World Usability Day - Making it Easy

November 2, 2005

Apparently tomorrow is World Usability Day. The slogan is “Making it Easy” which is generic enough, I suppose, but pointless and in my opinion, downplays what usability really is.

Tom Stewart wrote recently for the BBC:

Now, I have no objection to making life easier but I believe - and I’m supported in this view by an international standard - that a usable product or service has two other key features in addition to being easy or pleasant to use.

It must also be effective and efficient. In other words, the interface to our personal mp3 player should actually allow us to select the right music with an appropriate degree of effort and also be nice to use.

This approach to usability involves focusing on what users are trying to do with the product and making sure it delivers results without requiring us to be rocket scientists or contortionists. It doesn’t need to be easy - it depends on what we are doing.

It depends on what we’re doing. Context is important. A hammer is easy to use, until you want to make soup. Experience is important. Unix is easy to use but only if you know your ls from your rm *.

Usability is really, really important. But there’s a lot more to usability and making something good to use (as opposed to easy) than the trite slogan suggests.

On a lighter note, I’m going to put a usability violation ticket on my Mum’s stove. Take that, poorly designed stovetop!

Does seamless computing make sense?

November 1, 2005

The promise of computing technology dissolving into behavior, invisibly permeating the natural world around us cannot be reached. Technology is, of course, that which by definition is separate from the natural; it is explicitly designed that way. Technology only becomes truly invisible when, like the myriad of pens sold in Japan’s department stores, it’s no longer seen as technology at all. Deliberately creating something ‘invisible’ is self-defeating. I can think of few recent technologies as visible to the public as RFID, no matter how physically ‘invisible’ it might be.

The point being, that you can’t design something to be invisible. It becomes invisible as people make it part of their lives, as it becomes part of the “fabric of society” or just something that people take for granted.

Design for appropriation is where it’s at. Being aware of the seams between things rather than making the seams invisble. Seams are useful. Edges make things clear. Inside. Outside. Here is the street. Here is the footpath.

A phone made of…

October 26, 2005

The question before us today is: why are mobile phones chock full of functional goodness when cordless phones can’t or don’t do a lot of the things that a mobile phone does? My really old mobile phone has an easy to use addressbook, a multi-line screen and buttons that are easy to press. My cordless landline phone has a single line screen that is hard to read, big buttons that are difficult to press and a 10-position address book that only stores numbers. Also, a cordless landline phone only has to transmit to a base station that is inside your house while a mobile phone has to transmit to a base station that is 5 kilometers away! Yet, the mobile phone is smaller, has better buttons (well, mine does), has an easy-to-use address book, is light and slips into a pocket. Weird. Why do cordless phones mock us so?

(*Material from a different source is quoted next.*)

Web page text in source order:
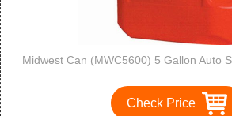
Midwest Can (MWC5600) 5 Gallon Auto
Check Price

Merlin hates his phone with a passion. So much so that he’s made a pod-cast about it.

At the top of Merlin’s hates about his (cordless, landline) phone:

  • buttons that suck
  • Bad UI for:
    • caller ID
    • address book entries
  • form factor
  • weighs as much as a toddler

Merlin, of course, uses his extreme hatred of his phone to segue into a life lesson. As he points out, most things in your life are temporarily not broken. So that you know what you hate about your object du jour Merlin’s advice is simple: make a list. If you’re on Mac, Merlin suggests Quicksilver (which is free). I would use wikidpad which isn’t at all the same thing as Quicksilver but it works for me.

NPR : Speech-Recognition

October 10, 2005

NPR (National Public Radio) has a cute story on speech recognition that, surprisingly, acknowledges the flaws as well as benefits.

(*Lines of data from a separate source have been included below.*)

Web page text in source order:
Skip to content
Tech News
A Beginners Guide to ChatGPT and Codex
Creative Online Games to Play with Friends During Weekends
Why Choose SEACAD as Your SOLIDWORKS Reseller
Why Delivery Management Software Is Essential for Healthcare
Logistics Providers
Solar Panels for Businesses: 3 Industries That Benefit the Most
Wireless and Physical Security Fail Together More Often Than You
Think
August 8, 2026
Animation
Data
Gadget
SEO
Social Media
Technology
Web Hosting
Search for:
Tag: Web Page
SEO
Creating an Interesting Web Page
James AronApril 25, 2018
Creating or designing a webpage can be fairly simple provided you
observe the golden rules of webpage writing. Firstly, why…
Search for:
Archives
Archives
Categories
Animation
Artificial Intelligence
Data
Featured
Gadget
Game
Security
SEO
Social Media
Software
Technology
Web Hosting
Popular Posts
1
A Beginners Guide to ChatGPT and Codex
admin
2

Excel v12: just plain massive

September 30, 2005

Is it naive of me to sugggest that anyone who needs the upcoming 1,048,576 rows by 16,384 columns in Excel 12 really needs something other than a spreadsheet?

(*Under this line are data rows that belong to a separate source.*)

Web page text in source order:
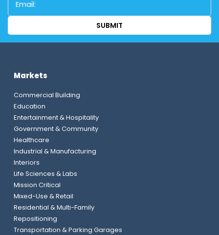
Markets
Commercial Building
Education
Entertainment & Hospitality
Government & Community
Healthcare
Industrial & Manufacturing
Interiors
Life Sciences & Labs
Mission Critical
Mixed-Use & Retail
Residential & Multi-Family
Repositioning
Transportation & Parking Garages
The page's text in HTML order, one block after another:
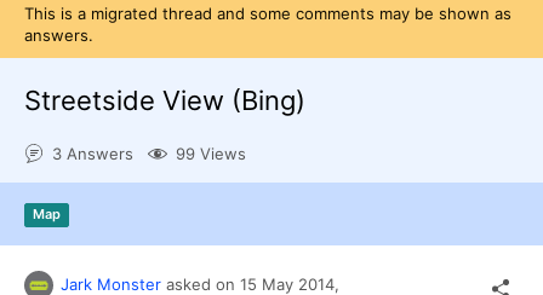
Contact Us
Try now
This is a migrated thread and some comments may be shown as
answers.
Streetside View (Bing)
3 Answers 99 Views
Map
Jark Monster asked on 15 May 2014,
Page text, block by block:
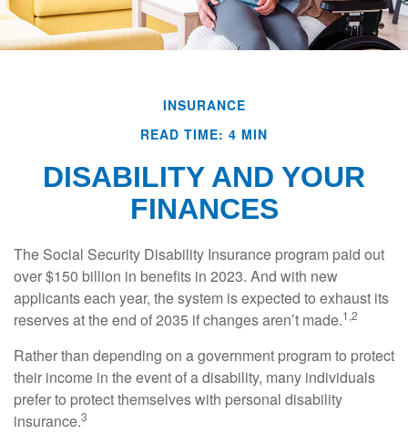
INSURANCE
READ TIME: 4 MIN
DISABILITY AND YOUR
FINANCES
The Social Security Disability Insurance program paid out
over $150 billion in benefits in 2023. And with new
applicants each year, the system is expected to exhaust its
reserves at the end of 2035 if changes aren’t made.1,2
Rather than depending on a government program to protect
their income in the event of a disability, many individuals
prefer to protect themselves with personal disability
insurance.3
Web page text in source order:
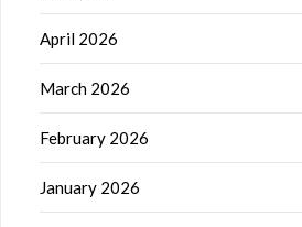
April 2026
March 2026
February 2026
January 2026
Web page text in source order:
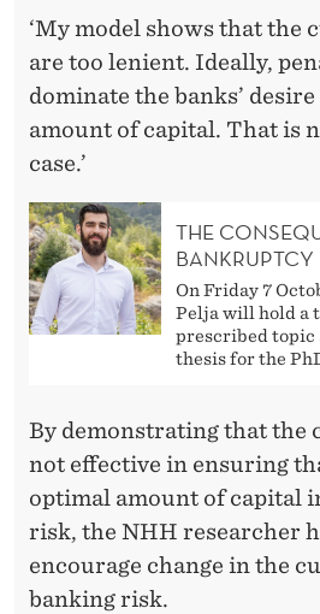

Back in the day Ricky and I made Excel do some stuff it was never meant to. Ricky even ended up refactoring all the VBA that we wrote to make it easier to maintain.

But 16,348 columns?

Powerpoint as art

September 28, 2005

Lawrence Lessig has a great presentation style that I try to copy, badly, when I have time to prepare the extensive files that are requried. He links to a Dick Hardt’s presentation on Identity 2.0 at the recent OSCON.